Dayne looked at her, his eyebrows lifted. Even Macy seemed surprised.
She narrowed her eyes and did not speak. Extending her hand, palm up, he felt her reach for magic and the energies swirled around her. On her palm was a small tongue of flame that disappeared after only a second, replaced by the formation of a tiny teardrop of moisture. It formed out of the water vapor from the muggy air and splashed onto her palm. A sudden gust of wind blew the drop away. Sable dropped her hand to the edge of the wooden bench. It molded to her hand and when she lifted her palm, an exact replica of her fingers remained in the wood.
“I have Spirit also,” she said softly and laid the same hand on his. And he felt a small, but distinctive touch of serenity and was unreasonably sorry when she withdrew her hand to sit back. Sable’s drawn face looked exhausted, and she seemed to be breathing faster. “I know what I have. But it is mine, not
hers
.”
He was aware of Macy’s open mouth and assumed his face was the mirror of hers. He shook his head and leaned forward with his elbows on his knees to look at Sable. Her calm expression unsettled him.
“You have all five elements.”
She did not acknowledge him, but waited silently.
Dayne took a breath to steady his excitement. “At this stage, you shouldn’t be able to touch any of the elements, let alone have that kind of control. None of us had that. Your potential must be—” he spread his hands wide “—enormous.”
“I can see your talent lies in Fire. And yours”—she nodded at Macy—“is Earth and Air.”
Dayne traded looks with Macy, his earlier amazement now eclipsed. “You see the magic?”
“Of course. Doesn’t everyone?” Sable said.
“No, we don’t. I feel the magic when it is used or gathered, but I can’t…” Dayne stopped. “What do you see? What does it look like?” he asked. He leaned forward again.

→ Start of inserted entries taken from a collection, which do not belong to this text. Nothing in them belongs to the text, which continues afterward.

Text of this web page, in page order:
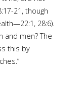
21, though
28:6).
and men? The
this by
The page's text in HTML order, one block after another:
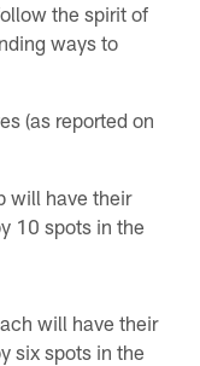
the spirit of
ways to
(as reported on
will have their
10 spots in the
will have their
six spots in the
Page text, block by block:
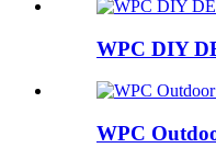
WPC DIY
WPC
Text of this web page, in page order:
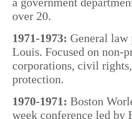
over 20.
1971-1973: General law
Louis. Focused on non-
corporations, civil
protection.
1970-1971: Boston
week conference led by
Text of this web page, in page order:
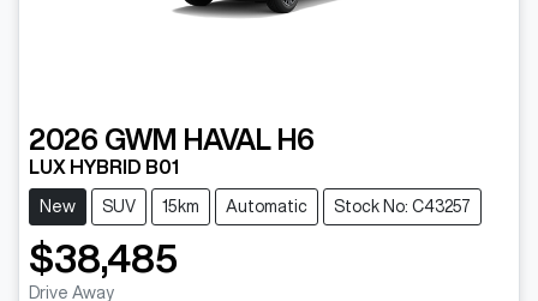
2026 GWM HAVAL H6
LUX HYBRID B01
New SUV 15km Automatic Stock No: C43257
$38,485
Drive Away
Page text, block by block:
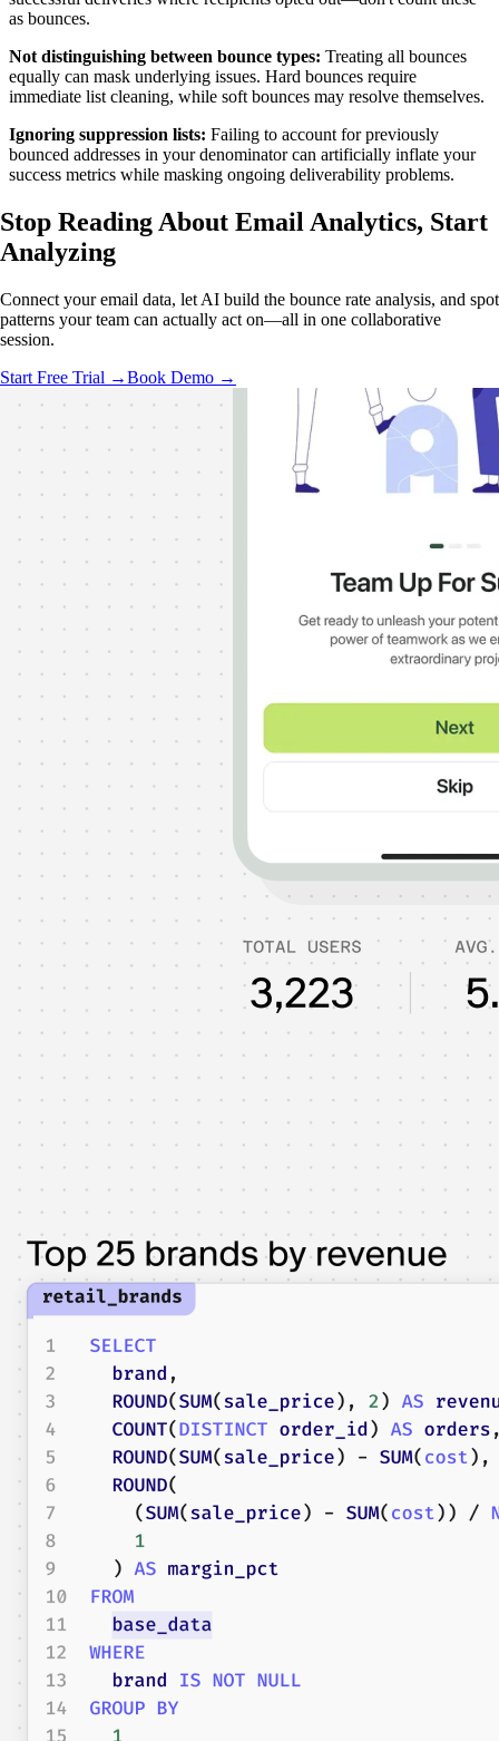
as bounces.
Not distinguishing between bounce types: Treating all bounces
equally can mask underlying issues. Hard bounces require
immediate list cleaning, while soft bounces may resolve themselves.
Ignoring suppression lists: Failing to account for previously
bounced addresses in your denominator can artificially inflate your
success metrics while masking ongoing deliverability problems.
Stop Reading About Email Analytics, Start
Analyzing
Connect your email data, let AI build the bounce rate analysis, and spot
patterns your team can actually act on—all in one collaborative
session.
Start Free Trial →Book Demo →

“I don’t see it unless you use it, but then it looks like…sparklers lined up in a row. Your Fire is orange. Macy’s talents in Earth are green, and Air is blue. They look like contrails, following your hands when you move. They swirl around you as you walk, making little eddies as you pass through them.”
“Your magic is manifesting without a specific trigger,” Macy said. She laid her hand over Sable’s arm. This time, she didn’t shake it off. “You must use care to avoid generating an emotion that would push you over the edge. Tiarra will always be there, waiting for you to turn.”

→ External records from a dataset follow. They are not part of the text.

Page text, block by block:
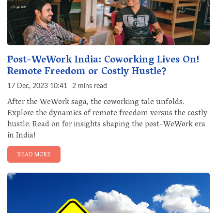
Post-WeWork India: Coworking Lives On!
Remote Freedom or Costly Hustle?
17 Dec, 2023 10:41 2 mins read
After the WeWork saga, the coworking tale unfolds.
Explore the dynamics of remote freedom versus the costly
hustle. Read on for insights shaping the post-WeWork era
in India!
READ MORE
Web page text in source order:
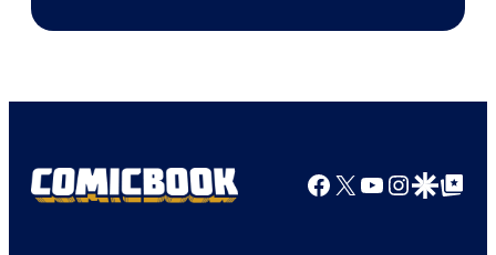
Facebook
X YouTube
GoogleGoogle Top
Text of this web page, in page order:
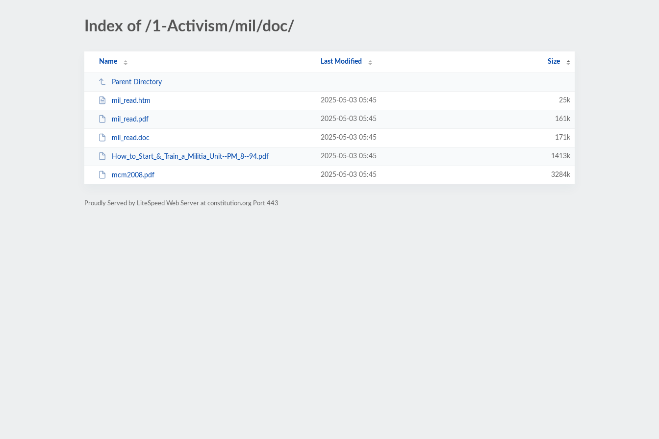
Index of /1-Activism/mil/doc/
Name Last Modified Size
Parent Directory
mil_read.htm 2025-05-03 05:45 25k
mil_read.pdf 2025-05-03 05:45 161k
mil_read.doc 2025-05-03 05:45 171k
How_to_Start_&_Train_a_Militia_Unit--PM_8--94.pdf 2025-05-03 05:45 1413k
mcm2008.pdf 2025-05-03 05:45 3284k
Proudly Served by LiteSpeed Web Server at constitution.org Port 443
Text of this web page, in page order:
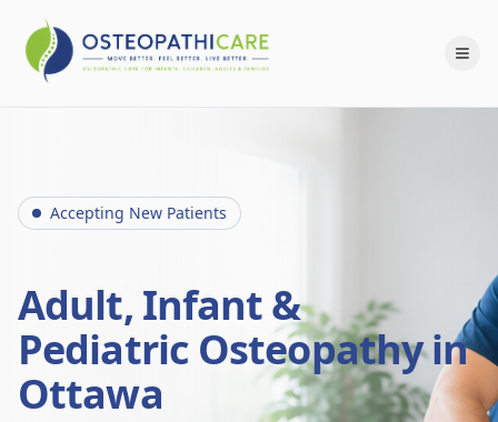
Accepting New Patients
Adult, Infant &
Pediatric Osteopathy in
Ottawa
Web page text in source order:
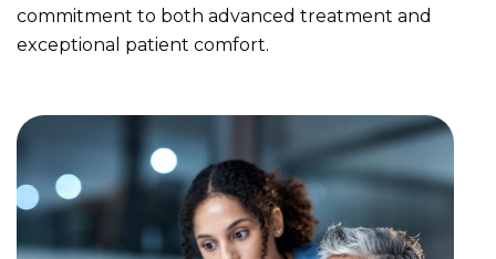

Dayne started to agree, but his nagging headache burst to life. As he rubbed his temples, he considered Macy’s words. “Tiarra isn’t an angelic model of what the world should be, but she does restrain the nut jobs.” His headache eased and he opened his eyes again.
“She is insane.”
Dayne whipped around to Macy. “You don’t know that.”
“She is crazy and that is a fact.”
“You don’t have Spirit, so there’s no way you can know that.”
“After all she has done to us. To you,” she cried, “and you still defend her.”
He stared at Macy, who mirrored his obstinacy. The hot jab of the headache began to build again.
“She has some kind of agenda going on that we are not privy to,” she said, louder. Her hands gestured and a sudden breeze caught the bits of grass clippings, swirling around them.
“Doesn’t matter,” Dayne said. “We’ve caught the girl. We were successful. Now I need to file a report.” His words tumbled from his mouth.
Macy’s face paled and he stiffened when Sable hissed.
“You think you’ve won.”
As he had earlier when the
tener unus
had first taken his measure, Dayne felt a terrible menace slice through his senses. Sable rose from the bench, her face cold with fury. “You think you’ve won,” she repeated, “just by finding me, guarding me. As if I can be caged so easily.”
A sudden gust of Air whirled around her, blowing her hair in wild tangles. Magic whispered in the wind, and he lost all pretense of denying her talent.
Her gaze locked on him. “You don’t know me. And Tiarra has no idea what I am capable of.”
She turned and, with unhurried steps, paced to the trail they had followed to the clearing. Dayne snapped his mouth shut and made as if to go after her. Macy stopped him with her hand.